Market Report: BG lit up by talk that Shell will pounce on it
It may be one of the oldest rumours in the stock market, but talk of a bid for BG Group once again got punters piling into the company yesterday. Shares in BG finished 10p higher at 650p as dealing rooms were set alight by speculation that Royal Dutch Shell is about to pounce on its smaller rival and is willing to pay up to 720p a share to win control of it.
Such a move would value BG at £24bn. Although that is a punchy figure, analysts believe Shell, which has a market capitalisation of £113bn, will certainly be able to manage it. The oil giant is known to be keen to secure new reserves, and BG's portfolio is an exciting one. At the end of the last month, Shell, which was 10p higher at 1,793p yesterday, was also rumoured to be running the slide rule over Premier Oil.
Elsewhere, talk of a mega-deal in the banking sector continued to do the rounds of the Square Mile. Barclays, 9p to 671p, is increasing seen as a potential predator as opposed to prey - the role it has traditionally been cast for. On Friday, gossips suggested the UK's third-biggest bank might be interested in a bid for ABN Amro, the Netherlands' largest banking corporation.
Meanwhile, Bank of America, which is regularly touted as being interested in swallowing Barclays, indicated over the weekend it was not interested in making any acquisitions at present. Kenneth Lewis, who has spearheaded more than $90bn (£48bn) of purchases at Bank of America, indicated he is now focused on growing the business organically. Lloyds TSB fell 0.5p to 529p, HBOS retreated 15p to 1,035p and Northern Rock slipped 5p to 1,160p.
HSBC bucked the negative trend in the sector. Even a warning from analysts at Deutsche Bank, that the group is among the most exposed of Europe's banks to a US housing market downturn, failed to weigh on the shares, which finished 1p better at 957p. Deutsche pointed out that 15 per cent of HSBC loans come from US mortgage-related lending. The next most exposed is Royal Bank of Scotland, with 7 per cent of its loan book in US housing. Its shares did react, falling 7p to 1,797p.

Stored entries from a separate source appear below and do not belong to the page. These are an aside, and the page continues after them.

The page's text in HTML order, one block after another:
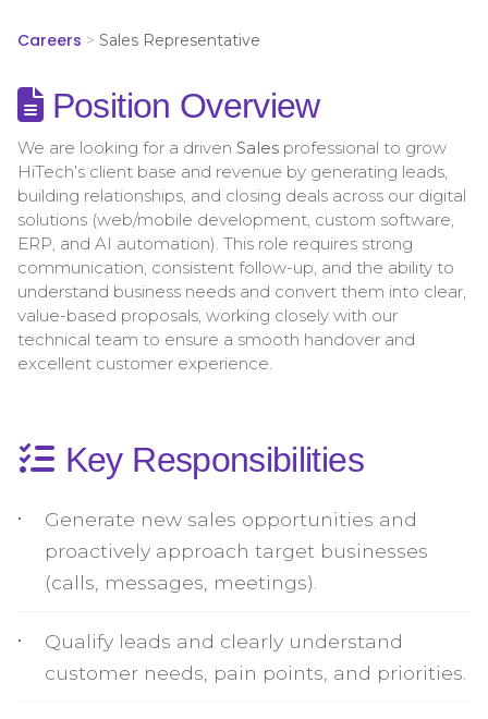
Careers > Sales Representative
Position Overview
We are looking for a driven Sales professional to grow
HiTech’s client base and revenue by generating leads,
building relationships, and closing deals across our digital
solutions (web/mobile development, custom software,
ERP, and AI automation). This role requires strong
communication, consistent follow-up, and the ability to
understand business needs and convert them into clear,
value-based proposals, working closely with our
technical team to ensure a smooth handover and
excellent customer experience.
Key Responsibilities
Generate new sales opportunities and
proactively approach target businesses
(calls, messages, meetings).
Qualify leads and clearly understand
customer needs, pain points, and priorities.
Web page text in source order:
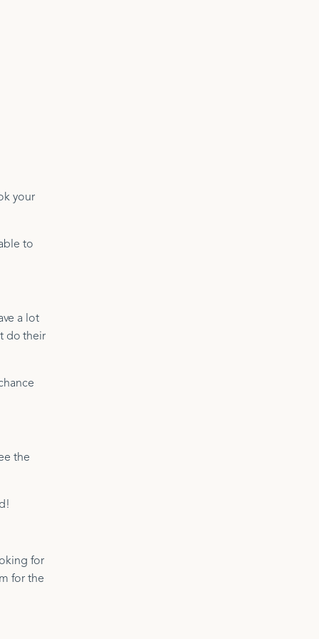
your
to
a lot
do their
the
for
for the
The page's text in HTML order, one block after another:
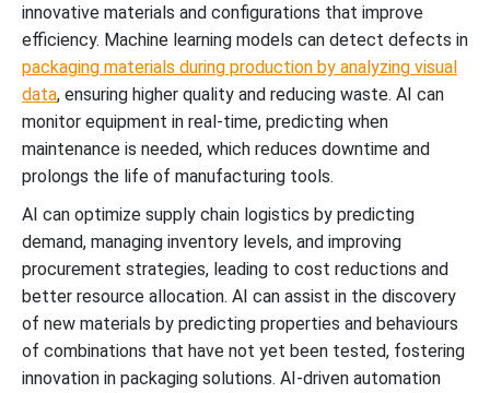
innovative materials and configurations that improve
efficiency. Machine learning models can detect defects in
packaging materials during production by analyzing visual
data, ensuring higher quality and reducing waste. AI can
monitor equipment in real-time, predicting when
maintenance is needed, which reduces downtime and
prolongs the life of manufacturing tools.
AI can optimize supply chain logistics by predicting
demand, managing inventory levels, and improving
procurement strategies, leading to cost reductions and
better resource allocation. AI can assist in the discovery
of new materials by predicting properties and behaviours
of combinations that have not yet been tested, fostering
innovation in packaging solutions. AI-driven automation
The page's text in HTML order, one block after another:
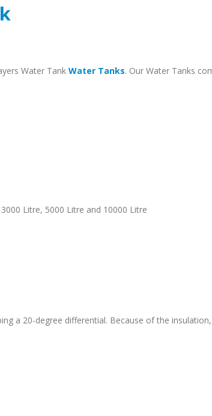
Water Tank Water Tanks. Our Water Tanks
Litre, 5000 Litre and 10000 Litre
a 20-degree differential. Because of the
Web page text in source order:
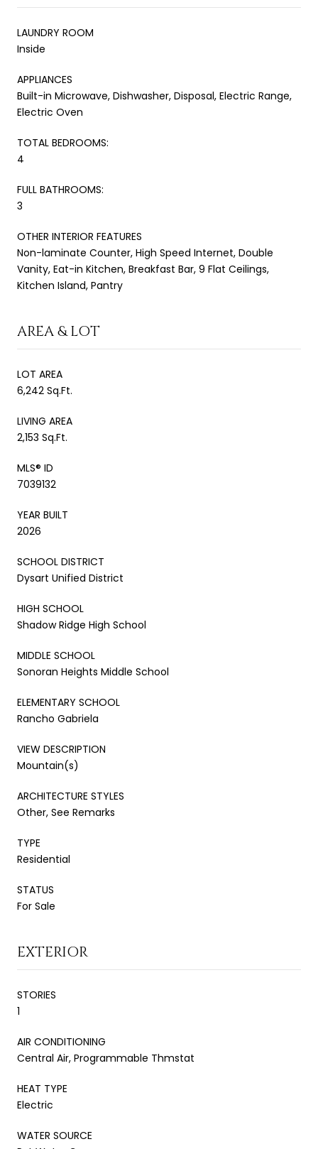
LAUNDRY ROOM
Inside
APPLIANCES
Built-in Microwave, Dishwasher, Disposal, Electric Range,
Electric Oven
TOTAL BEDROOMS:
4
FULL BATHROOMS:
3
OTHER INTERIOR FEATURES
Non-laminate Counter, High Speed Internet, Double
Vanity, Eat-in Kitchen, Breakfast Bar, 9 Flat Ceilings,
Kitchen Island, Pantry
AREA & LOT
LOT AREA
6,242 Sq.Ft.
LIVING AREA
2,153 Sq.Ft.
MLS® ID
7039132
YEAR BUILT
2026
SCHOOL DISTRICT
Dysart Unified District
HIGH SCHOOL
Shadow Ridge High School
MIDDLE SCHOOL
Sonoran Heights Middle School
ELEMENTARY SCHOOL
Rancho Gabriela
VIEW DESCRIPTION
Mountain(s)
ARCHITECTURE STYLES
Other, See Remarks
TYPE
Residential
STATUS
For Sale
EXTERIOR
STORIES
1
AIR CONDITIONING
Central Air, Programmable Thmstat
HEAT TYPE
Electric
WATER SOURCE
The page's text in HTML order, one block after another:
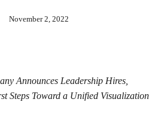
November 2, 2022
Announces Leadership Hires,
Steps Toward a Unified Visualization
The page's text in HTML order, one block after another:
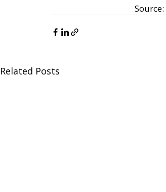
Source:
Related Posts

EMI lost 2.25p as 252p as JP Morgan suggested the stock is probably worth shorting before a forthcoming trading statement. The US broker expects the music group to update investors towards the end of next month and warned it might disappoint the City. JP Morgan said: "We remain very cautious on the fundamentals for the recorded music sector as a whole." It also pointed out that EMI is up against very difficult year-on-year comparatives after the phenomenal success of bands such as Coldplay and Gorillaz in 2005.
SMG dropped 2p to 74.74p after Dresdner Kleinwort said it views a merger between SMG and UTV as unlikely. The German broker argued that the media group faces an uphill struggle now that any possible merger activity looks doubtful, and so downgraded its rating on the shares to "reduce" from "hold". MFI Furniture, steady at 87.25p, said it remained locked in talks with Merchant Equity Partners aimed at the sale of its retail business to the venture capital group.
In the world of smaller companies, Wogen slumped 13p to an all-time low of 77.5p after the metals trader warned its full-year results would fail to meet expectations. The group deals in metals which are not traded on the London Metal Exchange. It has suffered a slowdown in business since it posted its June interims, although management did say conditions had stabilised this month. Wogen's management assured investors it would pay a final dividend of 4.9p a share despite the drop in earnings.
GoIndustry ticked 0.25p higher to 15p as the eBay of the industrial equipment and machinery world broke into the black for the first time.
The group registered a first-half operating profit of £200,000, compared to a loss of £1.5m last year. Brokers expect this figure to reach nearly £1m by the end of the financial year. When a factory is decommissioned or relocated to a low-cost country, as is increasingly the trend, GoIndustry will help auction all surplus industrial machinery on its website and global database of 1 million potential buyers for such for equipment.
Fonebak advanced 9p to 139.5p on the back of a major contract win from DSG International, the owner of the Currys and PC World chains. The group is a specialist in recycling mobile phones in the West for resale and redistribution in Third World countries.